Taalstimulerend jeugdbeleid buiten de school

advertisement
nieuwsbrief
TAAL & ONDERWIJS maart 2011
Taalstimulerend jeugdbeleid buiten de school
Door Kris Van den Branden
In heel wat steden en gemeenten in Vlaanderen maken schoolteams, beleidsmakers en ouders
zich zorgen over de onderwijsresultaten van anderstalige kinderen. Kinderen van laagopgeleide
ouders die niet in het Nederlands zijn opgevoed, hebben het moeilijk om succesvol te zijn in het
Vlaamse onderwijs.
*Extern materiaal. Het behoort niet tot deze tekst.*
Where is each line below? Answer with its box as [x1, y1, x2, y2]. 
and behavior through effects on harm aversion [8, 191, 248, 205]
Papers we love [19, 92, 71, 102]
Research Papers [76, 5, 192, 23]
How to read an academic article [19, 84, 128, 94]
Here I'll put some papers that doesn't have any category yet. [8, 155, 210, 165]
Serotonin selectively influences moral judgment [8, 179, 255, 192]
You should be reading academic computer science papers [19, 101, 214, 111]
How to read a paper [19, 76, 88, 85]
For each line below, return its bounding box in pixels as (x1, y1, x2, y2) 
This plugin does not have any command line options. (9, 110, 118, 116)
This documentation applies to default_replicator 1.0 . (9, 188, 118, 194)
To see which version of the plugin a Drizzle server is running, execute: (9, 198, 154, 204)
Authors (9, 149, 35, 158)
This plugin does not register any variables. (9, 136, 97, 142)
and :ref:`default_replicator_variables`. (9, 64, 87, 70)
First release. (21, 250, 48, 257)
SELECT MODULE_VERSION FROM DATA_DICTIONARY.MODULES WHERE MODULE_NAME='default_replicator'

Schoolteams werken heel hard en willen deze uitdaging aangaan, maar
geven vaak het signaal dat ze het niet alleen kunnen. Ze kijken dan ook reikhalzend uit naar
allerlei initiatieven die buiten de school worden genomen om de taalontwikkeling en de
algemene ontwikkeling van de kinderen te bevorderen: in de kinderdagverblijven, in de vooren naschoolse kinderopvang, in de vrijetijdsbesteding, op de speelpleinen, en in de gezinnen zelf.
We focussen in dit artikel op taalstimulering.
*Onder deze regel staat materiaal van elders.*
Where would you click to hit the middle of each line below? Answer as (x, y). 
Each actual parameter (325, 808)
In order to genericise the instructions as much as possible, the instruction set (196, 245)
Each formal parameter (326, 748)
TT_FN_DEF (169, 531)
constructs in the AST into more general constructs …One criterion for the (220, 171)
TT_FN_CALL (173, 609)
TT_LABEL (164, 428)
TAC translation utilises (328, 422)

De hamvraag daarbij is: welke initiatieven helpen deze kinderen echt om beter taal te
verwerven?
Orde in de chaos
Het gonst van de initiatieven: verteltassen worden mee naar huis gedragen, kinderverzorgsters en
speelpleinwerkers krijgen training om taal te stimuleren, kansarme ouders krijgen
opvoedingsondersteuning, bibliobussen rijden rond, taalkampen worden georganiseerd, …
Opvallend is echter dat in veel gemeenten en steden veel van die initiatieven naast elkaar worden
uitgevoerd, en er tussen de ondersteuners niet altijd veel interactie en uitwisseling valt te
bespeuren. Een taalstimulerend jeugdbeleid kan aan kracht winnen indien de verschillende
partners vanuit een gezamenlijk plan, met gezamenlijke doelstellingen en vanuit een gezamenlijke
visie zouden starten.
Op het vlak van visievorming moeten belangrijke knopen worden doorgehakt. Wat is een
krachtige manier om buiten de school aan taalstimulering te doen? Soms zijn buitenschoolse
werkingen geneigd om de aanpak van de school over te nemen: de kinderverzorgster moet
bijvoorbeeld proberen om de technieken en materialen van de kleuterleidster over te nemen, de
speelpleinwerker moet nu ook Standaardnederlands praten, … Dat is niet ideaal want zo gaat net
de kracht van een buitenschoolse context vaak verloren. Buiten de school kunnen kinderen en
jongeren net op een veel speelsere, ontspannen manier taal verwerven. Buiten de school kunnen
kinderen en jongeren met allerlei gesprekspartners in interactie gaan, die op de school afwezig
zijn. Buiten de school moet geen les over taal worden gegeven, maar kan taal voluit gebruikt
worden om interessante, spannende, boeiende dingen mee te doen. Buiten de school hebben de
kinderen en jongeren veel rijkere kansen om hun thuistaal verder te ontwikkelen. Buiten de
school kunnen kinderen die het op school moeilijk hebben, schitteren. De buitenschoolse
taalstimulering mag dus niet ‘schools’ worden.
Voorbeelden
Buitenschoolse taalstimulering kan dus in veel opzichten complementair zijn met de
taalstimulering in de school. Of anders gezegd: als de sterktes van de schoolcontext en de
buitencontext worden uitgebuit en gecombineerd, dan kunnen er sterke verhalen voor
taalstimulering ontstaan. We geven een paar voorbeelden:
‐
Leerlingen van een basis- of secundaire school gaan praten met leerkrachten,
buurtbewoners en ouders, doen veldonderzoek, en werken vervolgens een voorstel uit
© Centrum voor Taal en Onderwijs
nieuwsbrief
‐
‐
‐
‐
‐
TAAL & ONDERWIJS maart 2011
voor de verbetering van de verkeersveiligheid rond de school; dat voorstel bespreken
ze met de gemeenteambtenaar die voor verkeersveiligheid verantwoordelijk is.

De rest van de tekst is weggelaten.